For one, I’m gay. I knew that from early on. And although I’m not particularly gung ho about it, it took some time to personally reconcile it as a Catholic in a secular Muslim country. But it hasn’t really been too much of an issue. In the end, I just gave up going to church and planned my elaborate escape from the hetero world.
My time spent studying in Australia gave me a chance to explore that part of my personality. In hindsight, my sexuality has been a major influence in my outlook on life and creative work, and in my life decisions, for better or for worse.
One of those decisions was my move to KL, where I met lots of people who encouraged me to really just be myself. As someone who is basically a non-conformist, I love that. Cities, especially if it’s not your hometown, have a liberating energy about them. You can’t find that in a small town.
Describe the kind of Malaysia you would like for yourself and future generations.
Hopefully, an interesting one. Make it anything but bland. I know that’s a rather dangerous request, because the spectre of 13 May 1969 still haunts us. And as it stands, Malaysia could potentially turn into Iran Part II. There are people out there who want that; if it happens, then that’s it for Malaysia.

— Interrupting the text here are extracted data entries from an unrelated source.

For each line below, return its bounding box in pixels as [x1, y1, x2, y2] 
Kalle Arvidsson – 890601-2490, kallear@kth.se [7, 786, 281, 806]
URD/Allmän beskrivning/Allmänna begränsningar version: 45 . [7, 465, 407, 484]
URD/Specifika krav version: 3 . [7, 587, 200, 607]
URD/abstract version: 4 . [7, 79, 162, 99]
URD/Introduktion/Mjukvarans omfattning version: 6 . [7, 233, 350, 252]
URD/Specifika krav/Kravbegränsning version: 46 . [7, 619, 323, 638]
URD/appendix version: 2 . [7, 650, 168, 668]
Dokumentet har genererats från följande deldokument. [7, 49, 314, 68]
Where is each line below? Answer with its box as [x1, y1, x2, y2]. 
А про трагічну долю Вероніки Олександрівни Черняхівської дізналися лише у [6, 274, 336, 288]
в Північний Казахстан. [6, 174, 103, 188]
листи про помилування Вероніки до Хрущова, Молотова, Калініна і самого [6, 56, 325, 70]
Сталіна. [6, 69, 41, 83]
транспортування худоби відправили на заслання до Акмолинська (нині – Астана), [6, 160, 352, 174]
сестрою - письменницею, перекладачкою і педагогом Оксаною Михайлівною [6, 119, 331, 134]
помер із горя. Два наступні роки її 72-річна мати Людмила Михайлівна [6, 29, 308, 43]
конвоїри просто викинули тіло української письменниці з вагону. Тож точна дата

This country is still young and malleable. In a way, it’s a neat example of Baudrillard’s definition of the simulacra — an artificial construct looking for something real. But let’s look for it with respect for one another and an open mind.
Malaysia has a deep legacy and heritage that stretches back millennia into the past, and all this is worth looking into as inspiration for the multipolycultural nation we have the potential to be. In a way, we’re kind of lucky to have so much to draw upon. All these stories we have as a people, it’s a gold mine. I just hope that religious fervour, neo-feudalist intrigues and economic barbarism don’t tear it apart before it has a chance.
See others:
Found in Malaysia
The Nut Graph needs your support
benny says
Another great interview for Found in Malaysia. I admire Kugan’s bravery to be openly gay in Malaysia. =)
nickname says
I am a firm supporter of LGBT rights, but I never got why so many of our LGBT activists heavily place their identity in their sexual orientations. I am bisexual, and my two best friends are gay and lesbian, and 3 of ur are as confused as ever when it comes to this. Being gay or bi or transgendered is like being hetero, it’s a sexual orientation, that’s it. Indeed, the LGBT community is in need of a better support system, especially in this homophobic country where sodomy is a crime (ridiculous), but why must we fit into a stereotype we try so hard to shy away from? Your character and your background as a whole should be your identity, not just your sexual orientation. It’s weird when a straight person were to rely on hetereosexuality as the main highlight of their identity, it should be the same for other sexual orientations too. We need to make being homosexual/bisexual/transgendered a normal thing. I for one do not intend to let my sexual orientation define me.
Kong Kek Kuat says
@ nickname
It is a way to feel different or important in this vast universe. Take away the LGBT status and, therefore, the shock value, they are just ordinary people with the exception of a few, no different from any other human in this world. It´s everywhere — ordinary people trying to differentiate themselves: “I am mixed blood”; “I have a PhD”; “I´m a director”; “I´m an atheist”; “I have the latest electronic gadgets”; “I have long hair”; “I dress differently”; “I´m multi-racial”; “I´m muscular”; “I´m an LGBT”… etc. etc.